A Large Community Garden in West Harlem is Seriously Damaged — and Residents Blame Amtrak

By Philip Klint

Jenny Benítez is beside herself that the community garden she has lovingly tended for more than 40 years is now seriously damaged.

"The peach trees are gone, the pear trees are gone, the plum trees are gone," she said. "Everything is gone."

It's one of the city's largest community gardens, created by Benitez and other residents in the 1970s as part of an effort to reclaim Riverside Park in West Harlem from years of neglect. The Parks Department even gave her a lifetime achievement award for her efforts, and two trees in the garden now honor her late sons.

But two weekends ago, Benítez - who lives across from the park at Riverside Drive and 138th St. - noticed the normally green plants were turning brown.

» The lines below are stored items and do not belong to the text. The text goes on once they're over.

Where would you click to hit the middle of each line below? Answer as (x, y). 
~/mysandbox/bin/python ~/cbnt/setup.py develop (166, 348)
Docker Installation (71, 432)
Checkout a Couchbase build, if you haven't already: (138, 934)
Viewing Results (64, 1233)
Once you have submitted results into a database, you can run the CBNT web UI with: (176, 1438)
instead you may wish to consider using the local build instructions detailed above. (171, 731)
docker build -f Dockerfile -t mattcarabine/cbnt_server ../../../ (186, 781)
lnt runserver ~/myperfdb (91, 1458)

"I was here by myself and I was looking and I cried," she said.

The garden is located next to train tracks maintained by Amtrak. Weed killer was sprayed along the line, and the poison apparently drifted into the garden.

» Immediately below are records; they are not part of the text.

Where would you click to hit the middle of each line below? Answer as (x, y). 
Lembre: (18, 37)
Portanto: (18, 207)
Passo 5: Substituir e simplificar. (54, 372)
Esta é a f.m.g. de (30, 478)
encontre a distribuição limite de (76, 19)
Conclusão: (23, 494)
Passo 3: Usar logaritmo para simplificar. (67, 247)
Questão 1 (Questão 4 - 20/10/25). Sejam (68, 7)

"You can't consume nothing in here," Benítez said. "It's very hard to explain to your volunteers that their produce are not healthy."

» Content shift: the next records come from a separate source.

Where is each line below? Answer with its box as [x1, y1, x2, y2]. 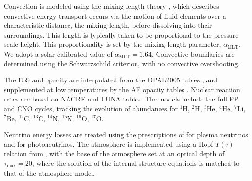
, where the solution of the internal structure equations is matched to [32, 158, 240, 168]
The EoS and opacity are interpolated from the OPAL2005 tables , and [4, 75, 217, 85]
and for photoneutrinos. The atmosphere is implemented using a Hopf [4, 139, 213, 149]
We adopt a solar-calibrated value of [4, 48, 113, 59]
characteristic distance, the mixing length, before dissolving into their [4, 20, 212, 30]
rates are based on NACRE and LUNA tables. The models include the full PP [4, 94, 239, 104]
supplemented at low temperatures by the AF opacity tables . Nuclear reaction [4, 84, 240, 94]
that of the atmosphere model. [4, 167, 95, 178]
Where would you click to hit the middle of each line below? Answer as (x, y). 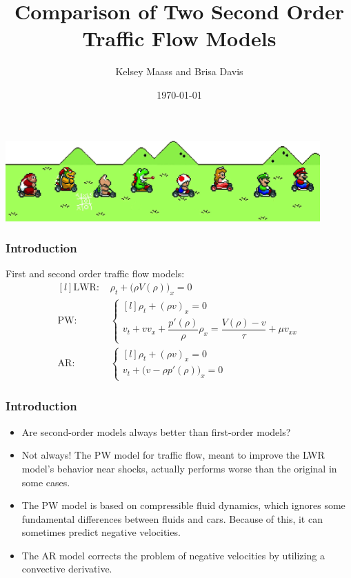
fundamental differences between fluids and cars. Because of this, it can (172, 518)
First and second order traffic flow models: (95, 273)
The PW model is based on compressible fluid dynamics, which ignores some (183, 505)
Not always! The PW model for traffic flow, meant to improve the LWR (173, 455)
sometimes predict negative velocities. (101, 532)
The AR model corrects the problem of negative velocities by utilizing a (173, 555)
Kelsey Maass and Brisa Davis (179, 71)
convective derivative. (67, 569)

According to an email that Benítez's family received, Amtrak acknowledged that a contractor sprayed weed killer on Sept. 15, but the agency said it didn't know exactly what chemicals it used.

"Amtrak has been in contact with Mrs. Benitez and is currently investigating this claim," Amtrak told NY1 in a statement.

Produce grown in the garden normally is donated to local residents and a soup kitchen. But about half of the garden is dead or dying - and there's concern the surviving vegetables might be contaminated.

The local city councilman, Mark Levine, fired off a letter to Amtrak, requesting that the railroad make things right.

"This is one of our most precious community gardens," Levine said. "We are demanding Amtrak come out here, inspect the damage, give us answers to what they sprayed, and compensate this garden for the harm that has been done."

Despite the damage, Benítez is optimistic her garden will eventually bloom once again.

"I know my volunteers are going to be here and they're going to put all their energy to make it better," she said.